More than Zero – Glass tallks to Stefano Cortesi owner of Cortesi Gallery which opens in London this week
The London branch of the Cortesi Gallery opens this week, two years after their first gallery in Lugano, Switzerland. The gallery project started after quite a long journey for Stefano Cortesi as a collector. Cortesi began collecting in the 1980s with figurative paintings for the first ten years and then taking a different direction, as London Gallery Director Andrea Cortesi explained speaking about his father’s collection to Glass.
The turning point for Cortesi’s collection arrived in the 1990s with the acquisition of one of Alighiero Boetti’s Maps, one of the most representative work from the coloured tapestry series. This piece represented a significant change in Cortesi’s interests in modern and contemporary art.
There is no doubt the taste of the gallerist has affected and still affects predominantly the gallery.
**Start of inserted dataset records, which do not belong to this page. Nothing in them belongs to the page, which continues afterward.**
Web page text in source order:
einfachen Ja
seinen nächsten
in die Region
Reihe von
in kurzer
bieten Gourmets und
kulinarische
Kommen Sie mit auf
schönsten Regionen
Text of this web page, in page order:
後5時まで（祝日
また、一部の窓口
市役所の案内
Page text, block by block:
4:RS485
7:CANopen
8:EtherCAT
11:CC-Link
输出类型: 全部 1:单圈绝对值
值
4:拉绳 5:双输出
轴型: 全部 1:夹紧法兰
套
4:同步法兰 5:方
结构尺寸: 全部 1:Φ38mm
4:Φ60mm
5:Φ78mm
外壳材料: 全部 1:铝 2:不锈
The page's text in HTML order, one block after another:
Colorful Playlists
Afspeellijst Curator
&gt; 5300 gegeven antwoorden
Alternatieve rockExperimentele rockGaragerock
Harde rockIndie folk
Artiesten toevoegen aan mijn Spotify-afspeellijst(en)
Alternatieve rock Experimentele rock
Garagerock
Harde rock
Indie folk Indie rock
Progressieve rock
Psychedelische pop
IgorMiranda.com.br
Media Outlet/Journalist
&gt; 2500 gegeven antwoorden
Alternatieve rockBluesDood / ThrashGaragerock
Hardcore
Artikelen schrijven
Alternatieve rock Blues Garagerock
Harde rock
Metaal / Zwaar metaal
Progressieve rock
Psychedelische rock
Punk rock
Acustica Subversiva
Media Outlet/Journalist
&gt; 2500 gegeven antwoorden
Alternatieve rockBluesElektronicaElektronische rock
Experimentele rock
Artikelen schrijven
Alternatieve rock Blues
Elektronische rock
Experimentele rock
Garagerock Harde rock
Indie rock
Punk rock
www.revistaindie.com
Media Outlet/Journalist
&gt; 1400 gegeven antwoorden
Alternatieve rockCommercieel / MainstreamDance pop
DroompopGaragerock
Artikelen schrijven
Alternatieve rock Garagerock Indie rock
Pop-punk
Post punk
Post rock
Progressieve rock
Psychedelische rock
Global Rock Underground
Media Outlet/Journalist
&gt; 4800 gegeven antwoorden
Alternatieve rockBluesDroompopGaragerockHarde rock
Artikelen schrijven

All of the past and upcoming exhibitions hosted by the gallery have a central thread of European culture of the 1960s and 1970s translated in the artistic movements like Spatialism, Arte Povera, Kinetic art, and Nuveau Realism. Many artists representative of these artistic movements joined the ZERO Group in the beginning of the 1960s.
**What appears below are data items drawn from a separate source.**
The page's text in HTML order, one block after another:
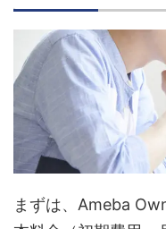
まずは、Ameba
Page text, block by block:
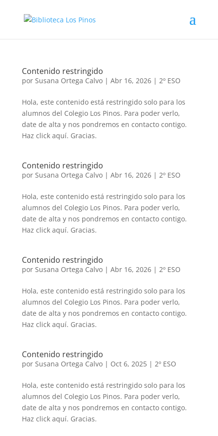
Contenido restringido
por Susana Ortega Calvo| Abr 16, 2026| 2º ESO
Hola, este contenido está restringido solo para los
alumnos del Colegio Los Pinos. Para poder verlo,
date de alta y nos pondremos en contacto contigo.
Haz click aquí. Gracias.
Contenido restringido
por Susana Ortega Calvo| Abr 16, 2026| 2º ESO
Hola, este contenido está restringido solo para los
alumnos del Colegio Los Pinos. Para poder verlo,
date de alta y nos pondremos en contacto contigo.
Haz click aquí. Gracias.
Contenido restringido
por Susana Ortega Calvo| Abr 16, 2026| 2º ESO
Hola, este contenido está restringido solo para los
alumnos del Colegio Los Pinos. Para poder verlo,
date de alta y nos pondremos en contacto contigo.
Haz click aquí. Gracias.
Contenido restringido
por Susana Ortega Calvo| Oct 6, 2025| 2º ESO
Hola, este contenido está restringido solo para los
alumnos del Colegio Los Pinos. Para poder verlo,
date de alta y nos pondremos en contacto contigo.
Haz click aquí. Gracias.
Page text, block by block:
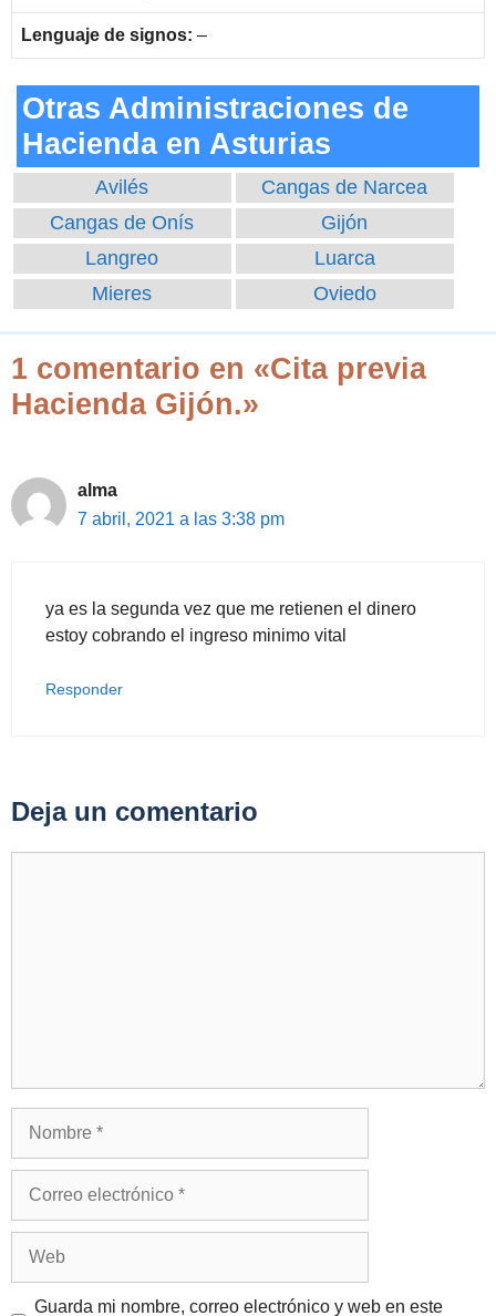
Lenguaje de signos: –
Otras Administraciones de
Hacienda en Asturias
Avilés
Cangas de Narcea
Cangas de Onís
Gijón
Langreo
Luarca
Mieres
Oviedo
1 comentario en «Cita previa
Hacienda Gijón.»
alma
7 abril, 2021 a las 3:38 pm
ya es la segunda vez que me retienen el dinero
estoy cobrando el ingreso minimo vital
Responder
Deja un comentario
Guarda mi nombre, correo electrónico y web en este

Founded in Düsseldorf in 1957 by Otto Piene and Heinz Mack (Günther Uecker joined in 1961), ZERO designated a new beginning in artistic and historical terms to leave received principles of art behind. In the 1950s, still in the wake of the oppressive experiences of wartime and in distinction from the gestural painting of Europe’s brand of Abstract Expressionism, Art Informel, ZERO consciously elaborated a monochrome pictorial language suffused with light. According to ZERO, art should be void of colour, emotion and individual expression.
During ZERO’s brief life (1957-1966) components such as Lucio Fontana and Yves Klein focused their own artistic practice on pure colours, translating their ideas into monochrome canvases. Others were using fire and smoke and new technical achievements like vibration and movement. Artists like Piero Manzoni were experimenting with the use of every day materials.
Together with groupings of artists forming concurrently and with other individually working artists artists working individually in Italy, France, Belgium and the Netherlands, ZERO revolutionised post-war art far beyond Europe’s limits with their new grammar of form and image.
The upcoming show at Cortesi Gallery, Great Expectations #2, represents a specific focus on this time-period curated by Marco Meneguzzo displaying 21 works from 18 artists representative of the ZERO group.It is a show in continuity with the journey that the gallery started in 2013 and that looks towards the niche of market that the gallery is point on.
Andrea Cortesi seems to have it very clear in mind what is going to be the leitmotiv of the London gallery and how they want to go further on their research. “We are trying to differentiate ourselves from the competitors, and the way we are doing it is being very specific with our research and our offer. We started with Arte Italiana from 1960s and 1970s, then a show about Scheggi, then Great Expectations #1, with a focus on kinetic art. We will inaugurate the new London gallery with Great Expectations #2, with a focus on Azimuth and ZERO group and soon we will switch a bit towards the German side which, according to us, is still very underestimated by collectors and the market in general.”